We compared the RNA-Seq expression dataset with the previously published microarray based gene atlas [1] for various aspects of transcriptional analyses. The fact that both data sets were generated from the exact same RNA samples eliminated the variance due to growing conditions, tissue handling, and RNA extraction. For all comparisons, we used the microarray and RNA-Seq expression data generated based on the 4a.53 annotation for consistency as this was the version used for the microarray-based gene atlas [1]. Since microarray design covered only 22,151 genes, only these genes were used for calculating Pearson's correlation coefficients between tissues. Correlation estimates were computed for all 22,151 genes as well as for only a subset of genes that were expressed in both data sets (See Materials and Methods). Gene expression estimates for the eighteen tissues from RNA-Seq and microarray were significantly (P<0.001) correlated with the Pearson's correlation coefficients ranging between 0.70 and 0.83 (Table 2, Figure S4). The correlation estimates based on all common genes as well as those based only on the expressed genes were very similar (Table 2). These correlation estimates are similar to those reported earlier [23], [36], [37]. For further comparison, we evaluated the effectiveness of both techniques in categorizing tissues based on global gene expression using PCA performed independently for RNA-Seq and microarray datasets. Interestingly, both technologies produced very similar tissue clusters that reflected biological relatedness and developmental stage of the tissues (Figure 2). For instance, seed and leaf tissues were separated by the first principal component owing to their distinct developmental profiles by both RNA-Seq and microarray (Figure 2 A and B). Similarly, whole seed and endosperm tissues were also separated by the second principal component in both analyses, wherein the differences can be attributed to transcriptomes of the embryo and pericarp – two tissues that differentiate these samples. To summarize, these analyses showed that RNA-Seq and microarray transcriptome profiles are highly correlated.

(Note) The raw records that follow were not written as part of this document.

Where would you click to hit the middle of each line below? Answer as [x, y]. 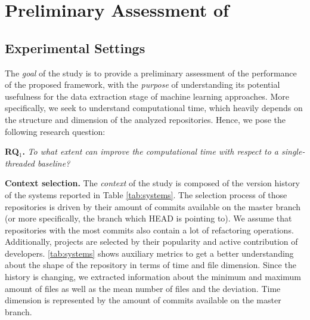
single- [293, 151]
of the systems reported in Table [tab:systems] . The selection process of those [146, 194]
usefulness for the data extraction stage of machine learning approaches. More [147, 96]
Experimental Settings [75, 47]
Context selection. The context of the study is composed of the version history [153, 183]
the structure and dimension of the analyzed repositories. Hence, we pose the [145, 119]
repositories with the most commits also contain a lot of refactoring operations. [149, 230]
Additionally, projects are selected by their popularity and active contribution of [151, 241]

Figure 2. Principal Component Analysis (PCA) showing similarities between transcriptome profiles produced by RNA-Seq (A) and microarray (B).

PCA was performed independently for both datasets. First principal component (PC1) is shown on x-axis while the second principal component (PC2) is shown on y-axis. Tissues belonging to same organ group are represented by different colors of the same shape.

Table 2. Correlations between RNA-Seq and microarray-based expression values.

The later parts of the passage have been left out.